So Many Plans, So Little Time

On Nov. 15, seniors will begin signing up for the new Medicare drug benefit.

Maybe one day America's seniors will see the new Medicare drug benefit as a great thing. But, as CBS News correspondent Wyatt Andrews reports, initial reaction to this complicated benefit with its co-pays, co-insurance and catastrophic coverage is a mind numbing sense of confusion.

At a senior center near Baltimore, "great" wasn't the word leaping to mind.

"It's not fair," says one senior.

"It's so confusing," says another senior, echoing the sentiment of many.

What plan to pick is a huge issue because there is no one plan.
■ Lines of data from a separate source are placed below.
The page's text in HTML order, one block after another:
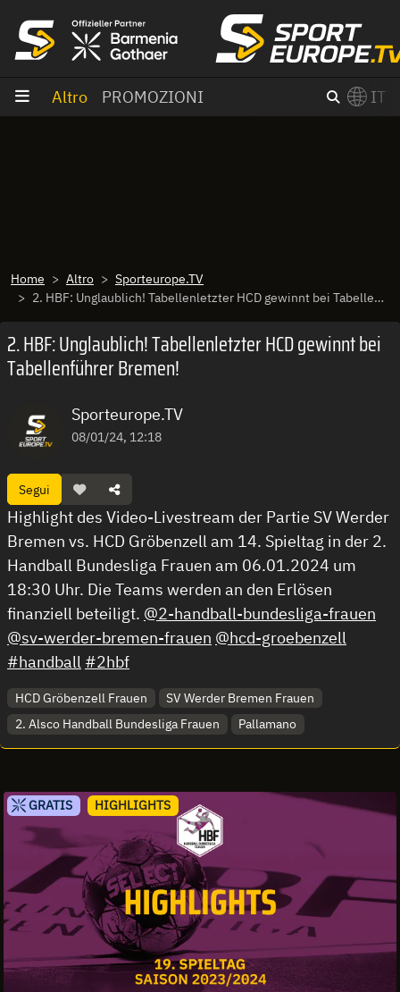
Altro PROMOZIONI IT
Home Altro
Sporteurope.TV
2. HBF: Unglaublich! Tabellenletzter HCD gewinnt bei Tabellenführer Bremen!
2. HBF: Unglaublich! Tabellenletzter HCD gewinnt bei
Tabellenführer Bremen!
Sporteurope.TV
08/01/24, 12:18
Segui
Highlight des Video-Livestream der Partie SV Werder
Bremen vs. HCD Gröbenzell am 14. Spieltag in der 2.
Handball Bundesliga Frauen am 06.01.2024 um
18:30 Uhr. Die Teams werden an den Erlösen
finanziell beteiligt. @2-handball-bundesliga-frauen
@sv-werder-bremen-frauen @hcd-groebenzell
#handball #2hbf
HCD Gröbenzell Frauen
SV Werder Bremen Frauen
2. Alsco Handball Bundesliga Frauen
Pallamano
GRATIS HIGHLIGHTS

When Congress passed the drug benefit, it set the standards, but the benefits will only come through private insurance companies. In Maryland, for example, there are 47 plans being offered.

As retiree Marion Clopein says, "Now I have to do a lot more reading, a lot more understanding, what plan to pick."

And with private insurance, comes competition. The ad campaigns have already begun, with several companies offering a no-deductible benefit.

Beyond all of the issues over which insurance company to choose, the Medicare drug benefit itself is complex. For example, the government share — what it pays for drugs — ranges between zero and 95 percent.

Why the benefit is so complex goes back to the fight in Congress.

"This was pure special interest lobbying," says Ron Pollack of the health care interest group Families USA. He says private insurance got this job because the drug lobby didn't want Medicare negotiating drug discounts.

"They wanted lots of different plans, none of which would have the bargaining clout to get prices down," Pollack says.

Medicare will soon provide an online service allowing seniors to compare the plans in their state. And if seniors are still confused, there's time: sign-ups don't begin for a month.